# Northgate Canyon rafting



## pwilson5114 (Mar 12, 2008)

Is there a shuttle service for private boaters on Northgate Canyon? We're looking to run it Memorial Day weekend.

Thanks, Patrick


----------



## Captain (Sep 8, 2013)

Usually it's a Wyoming carpool around those parts. I wouldnt bet on it, but there might be a chance of finding a ride at the put in.


----------



## WillYates (Aug 3, 2007)

Nothing personal but I feel like no one does any research anymore
Hacks tackle 307-326-9823
Spirit west Lynn 307-327-5753
Both are not cheap, $100+. Easier to just do it yourself. 


Sent from my iPhone using Mountain Buzz


----------



## pwilson5114 (Mar 12, 2008)

Thanks. What do you call this?


----------



## Jensjustduckie (Jun 29, 2007)

pwilson5114 said:


> Thanks. What do you call this?


I call this begging other people for things you coulda Googled....


----------



## glenn (May 13, 2009)

Jensjustduckie said:


> I call this begging other people for things you coulda Googled....


Meh, there's shuttle services available through word of mouth only and some other companies that have bad reputations that you may or may not be able to figure out from the googlez.


----------



## whitewaterjunkie (Feb 8, 2006)

The shuttle from Routt to Six-Mile only takes about 30 minutes round-trip. Paying $100 for a shuttle service is not necessary unless money is no issue. Even if that's the case, I wouldn't do it out of principle. You can be almost totally certain there will be other boaters putting in at Routt (on Memorial weekend) who you can team up with to run a quick shuttle.
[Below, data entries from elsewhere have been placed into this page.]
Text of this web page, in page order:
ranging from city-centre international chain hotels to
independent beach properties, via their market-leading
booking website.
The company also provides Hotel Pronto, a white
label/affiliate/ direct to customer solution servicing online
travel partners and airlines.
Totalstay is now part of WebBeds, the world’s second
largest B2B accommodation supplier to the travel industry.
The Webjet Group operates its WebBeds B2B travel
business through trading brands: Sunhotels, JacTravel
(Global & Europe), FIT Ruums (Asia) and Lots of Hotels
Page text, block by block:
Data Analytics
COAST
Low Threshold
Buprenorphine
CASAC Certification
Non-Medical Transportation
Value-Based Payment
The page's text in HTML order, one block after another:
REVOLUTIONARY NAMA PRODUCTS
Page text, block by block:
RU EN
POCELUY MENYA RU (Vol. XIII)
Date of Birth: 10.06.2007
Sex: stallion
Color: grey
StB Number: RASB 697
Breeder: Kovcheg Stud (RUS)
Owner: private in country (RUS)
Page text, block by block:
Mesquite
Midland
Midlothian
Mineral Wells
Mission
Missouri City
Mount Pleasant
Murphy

Or, you can walk the dirt road (about a mile) to the highway from the Six-Mile take out and hitchhike back to the put-in. We showed up at the put-in last Sunday with just one vehicle, had it shuttled thanks to other boaters, and were launching within an hour of arriving.


----------



## cpollema (Mar 9, 2009)

Has anyone driven the roads to Pickaroon or Bennett this year and could provide an update on the condition of the roads? Thinking about an overnight, but not sure if we will do okay with trailers this time of year. Thanks!
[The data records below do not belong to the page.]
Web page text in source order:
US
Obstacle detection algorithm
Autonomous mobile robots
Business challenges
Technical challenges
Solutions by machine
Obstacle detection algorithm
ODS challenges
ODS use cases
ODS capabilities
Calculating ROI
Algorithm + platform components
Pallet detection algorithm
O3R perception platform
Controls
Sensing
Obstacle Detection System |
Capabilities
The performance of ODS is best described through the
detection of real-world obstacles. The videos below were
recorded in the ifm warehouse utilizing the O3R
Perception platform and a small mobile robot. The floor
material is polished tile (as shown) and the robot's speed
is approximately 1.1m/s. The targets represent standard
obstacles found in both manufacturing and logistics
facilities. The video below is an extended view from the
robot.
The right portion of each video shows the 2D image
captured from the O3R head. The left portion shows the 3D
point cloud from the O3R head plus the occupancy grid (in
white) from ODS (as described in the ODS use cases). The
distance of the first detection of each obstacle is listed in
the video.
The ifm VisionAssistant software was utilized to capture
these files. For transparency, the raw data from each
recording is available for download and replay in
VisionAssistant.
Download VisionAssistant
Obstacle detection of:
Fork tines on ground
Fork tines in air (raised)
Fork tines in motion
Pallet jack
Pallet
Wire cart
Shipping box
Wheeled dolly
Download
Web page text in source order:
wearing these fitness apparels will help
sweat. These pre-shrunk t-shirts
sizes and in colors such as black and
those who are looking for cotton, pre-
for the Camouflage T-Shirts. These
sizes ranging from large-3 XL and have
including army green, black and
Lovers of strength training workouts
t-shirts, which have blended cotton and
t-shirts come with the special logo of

Sent from my iPhone using Mountain Buzz


----------



## pwilson5114 (Mar 12, 2008)

We're looking to run from Routt all the way down to Bennett Peak/or Treasure Island. Do you think it's doable to hitch hike back from that distance or partner with someone to shuttle? Launch Saturday and takeout Sunday eve.


----------



## whitewaterjunkie (Feb 8, 2006)

Sorry, I've never been down there, so I can't say from experience.


----------



## Hey Zeus (Mar 19, 2007)

pwilson5114 said:


> We're looking to run from Routt all the way down to Bennett Peak/or Treasure Island. Do you think it's doable to hitch hike back from that distance or partner with someone to shuttle? Launch Saturday and takeout Sunday eve.


bennett is deep in... 20 miles of dirt road. I'd never try to hitch that. I really like Lynn and Spirit West.


----------